What is being asked:
Give again, word for word, every line below from the one that has "Disallow: /" through the one that has "View our privacy, cookie", both included, and no others.

Given records:
-*-

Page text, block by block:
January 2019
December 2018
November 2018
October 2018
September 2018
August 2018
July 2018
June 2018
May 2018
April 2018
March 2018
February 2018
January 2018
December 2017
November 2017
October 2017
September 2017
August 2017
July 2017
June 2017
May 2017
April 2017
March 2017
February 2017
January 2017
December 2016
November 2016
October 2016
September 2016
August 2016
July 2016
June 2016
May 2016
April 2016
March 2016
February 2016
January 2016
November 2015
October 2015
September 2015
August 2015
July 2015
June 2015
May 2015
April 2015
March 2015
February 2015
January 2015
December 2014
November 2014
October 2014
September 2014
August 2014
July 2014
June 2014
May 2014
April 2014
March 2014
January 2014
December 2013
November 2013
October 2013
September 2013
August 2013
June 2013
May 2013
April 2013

-*-

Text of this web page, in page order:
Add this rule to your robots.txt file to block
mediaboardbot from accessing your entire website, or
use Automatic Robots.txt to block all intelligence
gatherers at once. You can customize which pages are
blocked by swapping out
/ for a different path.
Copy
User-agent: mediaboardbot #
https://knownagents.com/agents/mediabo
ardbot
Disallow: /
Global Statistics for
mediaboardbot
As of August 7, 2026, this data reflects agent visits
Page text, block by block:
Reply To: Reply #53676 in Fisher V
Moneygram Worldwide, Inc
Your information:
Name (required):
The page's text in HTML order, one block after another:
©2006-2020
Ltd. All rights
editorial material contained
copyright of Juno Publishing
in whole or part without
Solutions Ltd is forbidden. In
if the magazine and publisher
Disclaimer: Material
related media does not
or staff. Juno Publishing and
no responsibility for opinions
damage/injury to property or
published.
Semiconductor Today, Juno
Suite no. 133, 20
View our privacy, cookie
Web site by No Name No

-*-

Response to this exercise:
Disallow: /
Global Statistics for
mediaboardbot
As of August 7, 2026, this data reflects agent visits
Page text, block by block:
Reply To: Reply #53676 in Fisher V
Moneygram Worldwide, Inc
Your information:
Name (required):
The page's text in HTML order, one block after another:
©2006-2020
Ltd. All rights
editorial material contained
copyright of Juno Publishing
in whole or part without
Solutions Ltd is forbidden. In
if the magazine and publisher
Disclaimer: Material
related media does not
or staff. Juno Publishing and
no responsibility for opinions
damage/injury to property or
published.
Semiconductor Today, Juno
Suite no. 133, 20
View our privacy, cookie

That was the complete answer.